Deciding to enroll in a clinical trial, in most cases, is an informed gamble. In many cases, the treatment advancements may be minimal at best. For example, a study evaluating survival, safety, and prognostic factors for the use of regorafenib (Stivarga®) in patients with metastatic colorectal cancer refractory to standard therapies boasted a median survival rate of 5.6 months, with 80% of patients experiencing at least one adverse event (Adenis et al., 2016). This type of outcome suggests the need to assess patient preferences related to sacrificing quality of life for the potential of a few extra months of life. Such decisions are difficult, but the glimpse of hope for an actual cure—no matter how small the chance—can be extremely enticing. Participating in the trial as the only means to receive the treatment may far outweigh contributing to scientific advancement for future patients. Of note, patients at any stage often enroll for altruistic reasons. Some patients have expressed their appreciation for research participants who enrolled in studies prior to their own diagnoses and advanced the scientific knowledge that now gives them the opportunity for prolonged survival.

For clinical trials and all research studies, reviewing the Belmont Report’s focus on ensuring respect for persons, beneficence, and justice is essential (U.S. Department of Health and Human Services, 1979). Examining two publicly highlighted cases, the current article will explore the application of these ethical tenets for patients who signed informed consent forms to receive gene therapy.

Case Study of a Patient With an Enzyme Deficiency

The first case involves an 18-year-old man, Jesse Gelsinger, with a rare immunologic disease in which his body lacked an enzyme, ornithine transcarbamylase, needed to disassociate ammonia. His disease was fairly well managed with medication. The patient, with agreement from his father, took part in a phase I clinical trial using a viral vector to introduce healthy DNA into his system with the hope of improving his body’s ability to produce the enzyme and decrease the need for the medications (Somia & Verma, 2000). The patient was aware that this trial could lead to improved methods for the then-nascent protocol, but direct benefit to him would only be a small possibility (Wilson, 2010). Sadly, he had an adverse reaction to the vector and died two days after receiving the treatment (Somia & Verma, 2000). Other patients in the same trial did not have such a reaction; however, a number of questions were raised, and lawsuits ensued (Wilson, 2010).

From an ethical lens and the respect for persons principle, the patient made an autonomous and informed decision to enter the trial with his father’s support. Although the expectation of the clinical trial was not an immediate and direct cure for the disease, the principle of beneficence in having the patient’s welfare in consideration is gray. The principle of justice, equal opportunity for all, is questionable as well. Jesse Gelsinger may have had an opportunity to enroll in this trial because of his higher socioeconomic status. It is unclear whether every patient with this condition had an opportunity to participate in this clinical trial. The patient’s condition was managed by a renowned physician at a major academic medical center in a major city. Based on sociodemographics, all patients may not have had the same access to such studies. This ethical argument is two-sided. One side is the lack of access to potentially life-extending clinical trials for more diverse and marginalized populations. The other side, as highlighted in The Immortal Life of Henrietta Lacks, includes individuals from marginalized populations being part of studies without clear consent and understanding (Skloot, 2010).

Case Study of a Patient With a Gene Deletion

Two years following Gelsinger’s death, the completion and publications of the human genome sequence took place (Venter et al., 2001), which played an important role in the second case study explored in this article. More than a decade after the death of Jesse Gelsinger, gene therapy was introduced in a man who was diagnosed with chronic lymphocytic leukemia (CLL). His disease was managed with chemotherapy treatments that had given him periodic remissions since 1996. Over time, he no longer responded to standard therapies. By 2009, the patient was able to have his DNA evaluated, and healthcare providers found that he had a deletion of the TP53 gene (Porter, Levine, Kalos, Bagg, & June, 2011), a gene that produces an antitumor protein. The patient was treated using a specific chimeric antigen receptor gene in a lentivirus vector transduced into autologous T cells (Porter et al., 2011). Although some adverse reactions occurred, he ultimately recovered and went into remission (Porter et al., 2011).

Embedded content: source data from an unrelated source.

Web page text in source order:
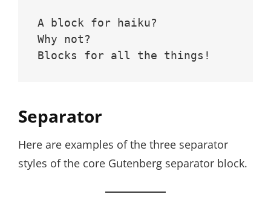
A block for haiku?
Why not?
Blocks for all the things!
Separator
Here are examples of the three separator
styles of the core Gutenberg separator block.
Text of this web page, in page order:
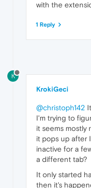
with the
1 Reply
K
KrokiGeci
@christoph142
I'm trying to
it seems mostly
it pops up after
inactive for a
a different tab?
It only started
then it's
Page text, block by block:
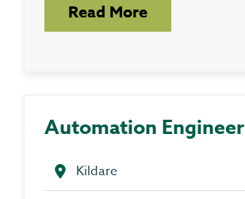
Read More
Automation Engineer
Kildare

In this second scenario, respect for persons was upheld through the patient making an informed autonomous decision, which also occurred in the first case study. For this patient, the principle of beneficence related to his welfare, with a focus on survival, was clearly evident. However, the principle of justice is still unclear. A patient with poor access to health care is unlikely to have had this opportunity and potentially would not have been able to access resources to keep CLL maintained for more than 10 years.

Considerations for Clinical Trials

When considering participation in a clinical trial, patients must weigh the decision carefully. Nurses can assist in this process by asking patients questions about the decision (see Figure 1).

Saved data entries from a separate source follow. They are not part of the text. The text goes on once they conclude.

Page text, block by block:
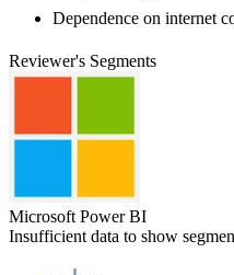
Dependence on internet
Reviewer's Segments
Microsoft Power BI
Insufficient data to show
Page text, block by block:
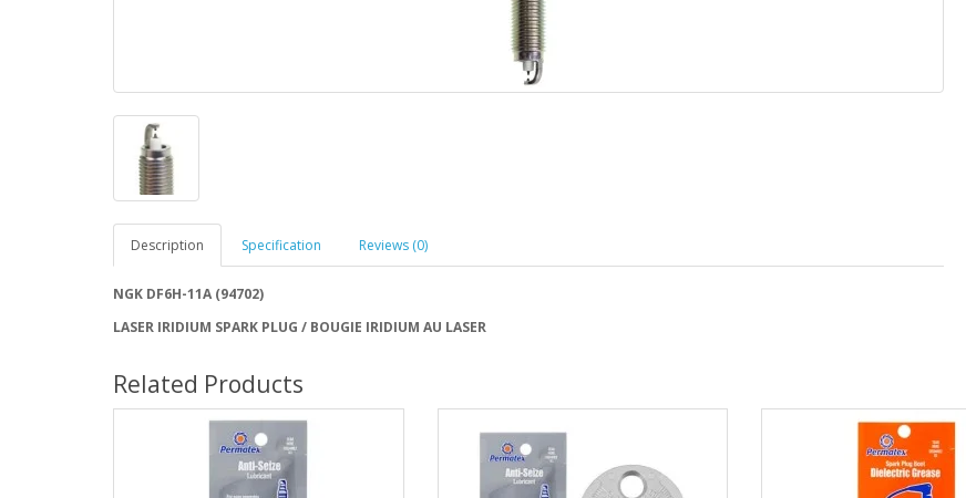
Description Specification Reviews (0)
NGK DF6H-11A (94702)
LASER IRIDIUM SPARK PLUG / BOUGIE IRIDIUM AU LASER
Related Products
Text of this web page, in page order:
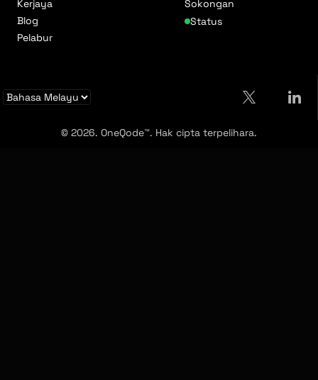
Kerjaya
Blog
Pelabur
Sokongan
Status
© 2026. OneQode™. Hak cipta terpelihara.
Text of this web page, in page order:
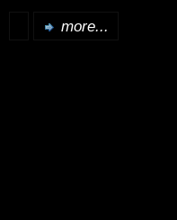
more...
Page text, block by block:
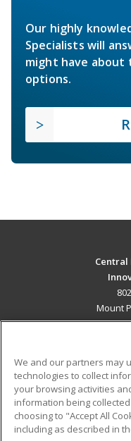
Our highly
Specialists will
might have about
options.
Mount
Military
Financial
Help
We and our partners may
technologies to collect
your browsing activities
information being
choosing to "Accept All
including as described in

In competing clinical trials to manage the same disease, it becomes difficult for the patient to decide which trial, if any, would give the most benefit. Patients often rely on the physician or other members of the healthcare team to help with the decision (English et al., 2010). The information can be overwhelming and confusing. To help decide between competing protocols, many patients and family members rely on healthcare team members with education and expertise, even in situations in which the patient or family members are also educated healthcare providers. One of the controversies in the Jesse Gelsinger case was that the primary physician was a large stockholder in the biotechnology company that provided the experimental treatment (Wilson, 2010). This conflict of interest became a major point in the legal proceedings (Wilson, 2010); however, if the patient had had a positive outcome, it is unclear whether the physician’s investment would have been noted. In this example, the patient’s choice was to participate in the trial or continue with the disease management protocol he had been on. Regarding the case study with CLL, the patient’s only chance for survival was the experimental protocol.

Another challenge is the area of healthcare literacy. Consent forms generally contain legal language, which can be difficult to decipher. The medical terminology alone can be overwhelming. Researchers are expected to craft the consent forms in a way that includes the language but is at a sixth- to eighth-grade reading level, which may not always occur. It can be helpful to have a member of the research team walk the patient through the consent form, explaining confusing areas. In addition, encouraging the patient to think about participating and showing the form to a loved one before signing can increase assurance that the patient is truly informed.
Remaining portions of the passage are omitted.